[Stored data]
———

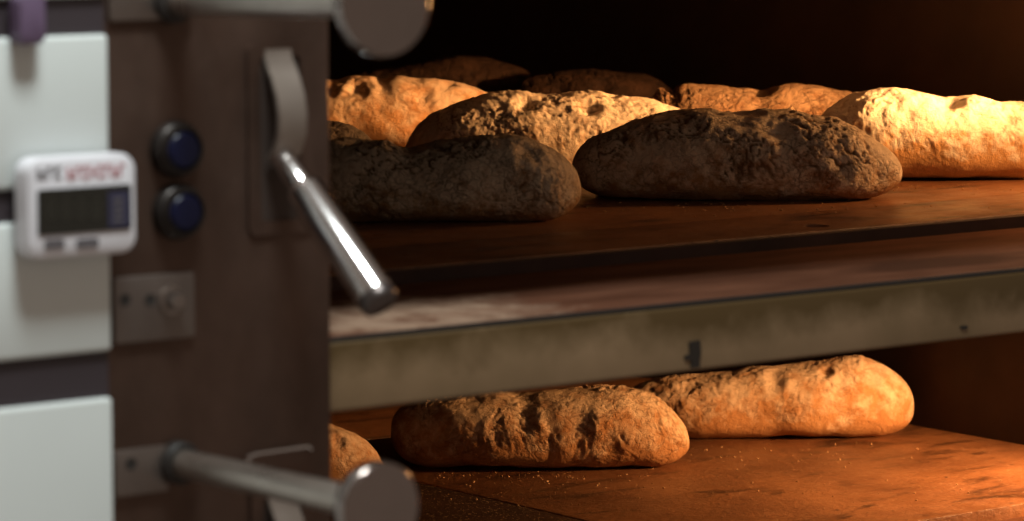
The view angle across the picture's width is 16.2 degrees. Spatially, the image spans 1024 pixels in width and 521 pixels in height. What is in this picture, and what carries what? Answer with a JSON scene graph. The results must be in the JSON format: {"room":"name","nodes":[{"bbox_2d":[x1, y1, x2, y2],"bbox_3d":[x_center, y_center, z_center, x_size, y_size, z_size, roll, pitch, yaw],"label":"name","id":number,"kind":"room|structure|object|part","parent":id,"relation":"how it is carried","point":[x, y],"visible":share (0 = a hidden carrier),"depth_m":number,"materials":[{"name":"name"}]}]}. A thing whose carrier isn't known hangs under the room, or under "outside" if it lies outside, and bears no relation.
{"room":"commercial kitchen","nodes":[
{"label":"commercial kitchen","id":0,"kind":"room"},
{"bbox_2d":[0,0,1023,520],"bbox_3d":[-0.398,-0.054,3.737,2.289,0.918,2.769,-5,8,-38],"label":"oven","id":1,"kind":"object","parent":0,"point":[198,370],"visible":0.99,"depth_m":2.45,"materials":[{"name":"black"}]},
{"bbox_2d":[9,0,45,44],"bbox_3d":[-0.311,-0.156,2.318,0.020,0.033,0.013,-5,8,-38],"label":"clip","id":2,"kind":"object","parent":1,"relation":"attached to","point":[27,17],"visible":1,"depth_m":2.31,"materials":[{"name":"purple plastic"}]},
{"bbox_3d":[-0.470,-0.091,2.295,0.417,0.099,0.132,-5,8,-38],"label":"enamel panel","id":3,"kind":"part","parent":1,"relation":"part of","materials":[{"name":"white metal"}]},
{"bbox_3d":[-0.470,0.024,2.308,0.417,0.090,0.132,-5,8,-38],"label":"enamel panel","id":4,"kind":"part","parent":1,"relation":"part of","materials":[{"name":"white metal"}]},
{"bbox_3d":[-0.470,0.332,2.343,0.417,0.469,0.132,-5,8,-38],"label":"enamel panel","id":5,"kind":"part","parent":1,"relation":"part of","materials":[{"name":"white metal"}]},
{"bbox_2d":[15,152,134,259],"bbox_3d":[-0.284,-0.036,2.349,0.083,0.066,0.022,-5,8,-38],"label":"timer","id":6,"kind":"object","parent":1,"relation":"attached to","point":[83,204],"visible":1,"depth_m":2.34,"materials":[{"name":"white plastic"}]},
{"bbox_3d":[-0.250,-0.175,2.387,0.042,0.031,0.005,-5,8,-38],"label":"mounting plate","id":7,"kind":"part","parent":1,"relation":"part of","materials":[{"name":"metal"}]},
{"bbox_3d":[-0.250,0.142,2.423,0.042,0.031,0.005,-5,8,-38],"label":"mounting plate","id":8,"kind":"part","parent":1,"relation":"part of","materials":[{"name":"metal"}]},
{"bbox_3d":[-0.241,0.032,2.418,0.064,0.044,0.005,-5,8,-38],"label":"mounting plate","id":9,"kind":"part","parent":1,"relation":"part of","materials":[{"name":"metal"}]},
{"bbox_3d":[-0.241,0.087,2.503,0.198,0.920,0.120,-5,8,-38],"label":"control panel","id":10,"kind":"part","parent":1,"relation":"part of","materials":[{"name":"brown metal"}]},
{"bbox_3d":[-0.158,-0.166,2.315,0.020,0.026,0.232,-5,8,-38],"label":"handle rod","id":11,"kind":"part","parent":1,"relation":"part of","materials":[{"name":"metal"}]},
{"bbox_3d":[-0.159,0.145,2.355,0.020,0.022,0.223,-5,8,-38],"label":"handle rod","id":12,"kind":"part","parent":1,"relation":"part of","materials":[{"name":"metal"}]},
{"bbox_3d":[-0.160,-0.084,2.470,0.053,0.131,0.004,-5,8,-38],"label":"lever plate","id":13,"kind":"part","parent":1,"relation":"part of","materials":[{"name":"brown metal"}]},
{"bbox_3d":[-0.160,0.219,2.504,0.053,0.131,0.004,-5,8,-38],"label":"lever plate","id":14,"kind":"part","parent":1,"relation":"part of","materials":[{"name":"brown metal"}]},
{"bbox_3d":[-0.086,0.154,2.261,0.059,0.059,0.020,-5,8,-38],"label":"knob","id":15,"kind":"part","parent":1,"relation":"part of","materials":[{"name":"metal"}]},
{"bbox_3d":[-0.081,-0.159,2.218,0.067,0.067,0.021,-5,8,-38],"label":"knob","id":16,"kind":"part","parent":1,"relation":"part of","materials":[{"name":"metal"}]},
{"bbox_2d":[331,482,581,520],"bbox_3d":[-0.318,0.269,3.249,0.734,0.030,0.690,-5,8,-38],"label":"shelf","id":17,"kind":"object","parent":1,"relation":"on","point":[435,504],"visible":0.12,"depth_m":3.41,"materials":[{"name":"brown wood"}]},
{"bbox_2d":[330,424,380,482],"bbox_3d":[-0.216,0.188,3.510,0.186,0.070,0.110,0,7,-3],"label":"bread loaf","id":18,"kind":"object","parent":17,"relation":"on","point":[348,450],"visible":0.19,"depth_m":3.48,"materials":[{"name":"brown food"}]},
{"bbox_2d":[330,377,651,439],"bbox_3d":[-0.742,0.149,4.301,1.370,0.030,1.498,-5,8,-38],"label":"shelf","id":19,"kind":"object","parent":1,"relation":"on","point":[369,423],"visible":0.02,"depth_m":3.97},
{"bbox_3d":[0.262,0.005,2.992,1.370,0.004,0.230,-5,8,-38],"label":"sill plate","id":20,"kind":"part","parent":1,"relation":"part of","materials":[{"name":"grey metal"}]},
{"bbox_3d":[0.358,0.038,2.937,1.450,0.050,0.030,-5,8,-38],"label":"sill","id":21,"kind":"part","parent":1,"relation":"part of","materials":[{"name":"grey metal"}]},
{"bbox_2d":[366,424,1023,520],"bbox_3d":[0.223,0.221,3.669,0.633,0.030,0.690,-5,8,-38],"label":"shelf","id":22,"kind":"object","parent":1,"relation":"on","point":[943,460],"visible":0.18,"depth_m":3.56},
{"bbox_2d":[391,384,689,467],"bbox_3d":[0.029,0.167,3.657,0.303,0.080,0.125,0,7,-4],"label":"bread loaf","id":23,"kind":"object","parent":22,"relation":"on","point":[596,425],"visible":0.98,"depth_m":3.61,"materials":[{"name":"brown food"}]},
{"bbox_2d":[438,438,1007,512],"bbox_3d":[0.183,0.211,3.614,0.752,0.002,0.443,0,7,1],"label":"crumbs","id":24,"kind":"object","parent":22,"relation":"on","point":[715,438],"visible":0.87,"depth_m":3.58,"materials":[{"name":"brown food"}]},
{"bbox_2d":[633,355,913,438],"bbox_3d":[0.273,0.143,3.842,0.311,0.084,0.122,0,7,-2],"label":"bread loaf","id":25,"kind":"object","parent":22,"relation":"on","point":[852,395],"visible":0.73,"depth_m":3.80,"materials":[{"name":"brown food"}]},
{"bbox_3d":[0.239,0.290,3.054,1.370,0.004,0.304,-5,8,-38],"label":"sill plate","id":26,"kind":"part","parent":1,"relation":"part of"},
{"bbox_2d":[328,0,1023,444],"bbox_3d":[0.104,-0.133,4.340,0.050,0.529,2.530,-5,8,-38],"label":"oven interior","id":27,"kind":"structure","parent":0,"point":[943,48],"depth_m":3.99,"materials":[{"name":"black metal"}]},
{"bbox_3d":[-0.521,-0.073,3.992,1.470,0.032,2.315,-5,8,-38],"label":"ceiling","id":28,"kind":"structure","parent":0,"visible":0},
{"bbox_2d":[329,194,1023,275],"bbox_3d":[0.151,-0.010,3.133,1.370,0.030,0.130,-5,8,-38],"label":"shelf","id":29,"kind":"object","parent":28,"relation":"on","point":[682,233],"visible":0.34,"depth_m":3.13,"materials":[{"name":"brown wood"}]},
{"bbox_2d":[350,178,1023,247],"bbox_3d":[-0.546,-0.111,4.020,1.370,0.030,2.133,-5,8,-38],"label":"shelf","id":30,"kind":"object","parent":28,"relation":"on","point":[373,234],"visible":0.06,"depth_m":3.30,"materials":[{"name":"brown wood"}]},
{"bbox_2d":[329,120,371,139],"bbox_3d":[-0.202,-0.100,3.460,0.158,0.074,0.100,0,7,-2],"label":"bread loaf","id":31,"kind":"object","parent":30,"relation":"on","point":[337,129],"visible":0.06,"depth_m":3.44,"materials":[{"name":"brown food"}]},
{"bbox_2d":[328,75,486,146],"bbox_3d":[-0.138,-0.154,3.860,0.268,0.090,0.120,0,7,4],"label":"bread loaf","id":32,"kind":"object","parent":30,"relation":"on","point":[390,108],"visible":0.23,"depth_m":3.81,"materials":[{"name":"brown food"}]},
{"bbox_2d":[354,56,531,92],"bbox_3d":[-0.088,-0.191,4.177,0.251,0.093,0.119,0,7,0],"label":"bread loaf","id":33,"kind":"object","parent":30,"relation":"on","point":[486,74],"visible":0.2,"depth_m":4.14,"materials":[{"name":"brown food"}]},
{"bbox_2d":[329,133,580,221],"bbox_3d":[-0.071,-0.076,3.238,0.266,0.077,0.125,0,7,2],"label":"bread loaf","id":34,"kind":"object","parent":30,"relation":"on","point":[507,177],"visible":0.73,"depth_m":3.19,"materials":[{"name":"brown food"}]},
{"bbox_2d":[405,90,679,163],"bbox_3d":[0.049,-0.130,3.667,0.316,0.087,0.131,-1,7,-6],"label":"bread loaf","id":35,"kind":"object","parent":30,"relation":"on","point":[563,122],"visible":0.35,"depth_m":3.62,"materials":[{"name":"brown food"}]},
{"bbox_2d":[515,68,670,98],"bbox_3d":[0.096,-0.177,4.093,0.196,0.083,0.121,0,7,-1],"label":"bread loaf","id":36,"kind":"object","parent":30,"relation":"on","point":[610,82],"visible":0.21,"depth_m":4.05,"materials":[{"name":"brown food"}]},
{"bbox_2d":[572,108,901,200],"bbox_3d":[0.215,-0.103,3.433,0.315,0.085,0.131,0,7,0],"label":"bread loaf","id":37,"kind":"object","parent":30,"relation":"on","point":[767,154],"visible":0.94,"depth_m":3.38,"materials":[{"name":"brown food"}]},
{"bbox_2d":[651,83,851,115],"bbox_3d":[0.265,-0.148,3.846,0.244,0.082,0.121,0,7,0],"label":"bread loaf","id":38,"kind":"object","parent":30,"relation":"on","point":[810,99],"visible":0.22,"depth_m":3.81,"materials":[{"name":"brown food"}]},
{"bbox_2d":[571,183,1011,216],"bbox_3d":[0.294,-0.058,3.412,0.653,0.002,0.286,-2,7,-18],"label":"crumbs","id":39,"kind":"object","parent":30,"relation":"on","point":[940,183],"visible":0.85,"depth_m":3.36,"materials":[{"name":"brown food"}]},
{"bbox_2d":[821,87,1023,178],"bbox_3d":[0.431,-0.130,3.647,0.253,0.091,0.124,0,7,-3],"label":"bread loaf","id":40,"kind":"object","parent":30,"relation":"on","point":[930,136],"visible":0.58,"depth_m":3.60,"materials":[{"name":"brown food"}]}
]}

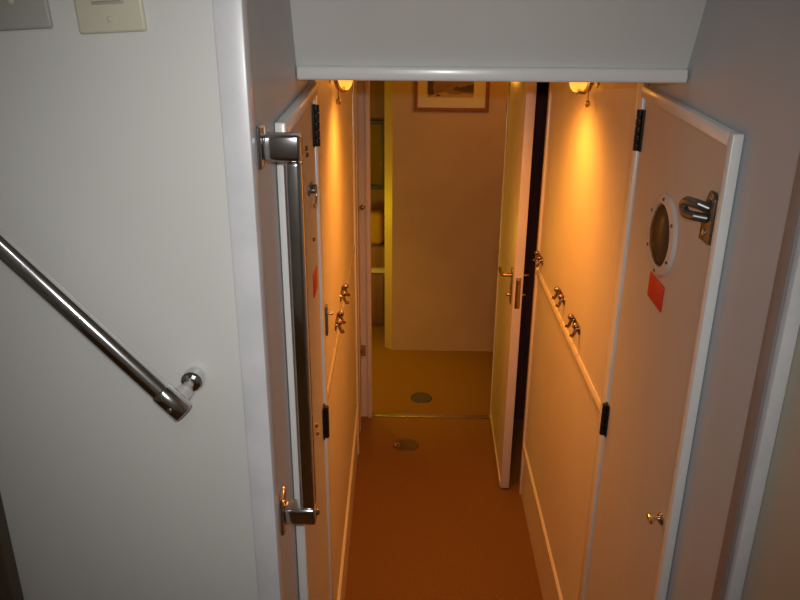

———

## Exercise instructions
Look through the records and copy down every line that holds "nodes".

## Solved problem
The view angle across the picture's width is 16.2 degrees. Spatially, the image spans 1024 pixels in width and 521 pixels in height. What is in this picture, and what carries what? Answer with a JSON scene graph. The results must be in the JSON format: {"room":"name","nodes":[{"bbox_2d":[x1, y1, x2, y2],"bbox_3d":[x_center, y_center, z_center, x_size, y_size, z_size, roll, pitch, yaw],"label":"name","id":number,"kind":"room|structure|object|part","parent":id,"relation":"how it is carried","point":[x, y],"visible":share (0 = a hidden carrier),"depth_m":number,"materials":[{"name":"name"}]}]}. A thing whose carrier isn't known hangs under the room, or under "outside" if it lies outside, and bears no relation.
{"room":"commercial kitchen","nodes":[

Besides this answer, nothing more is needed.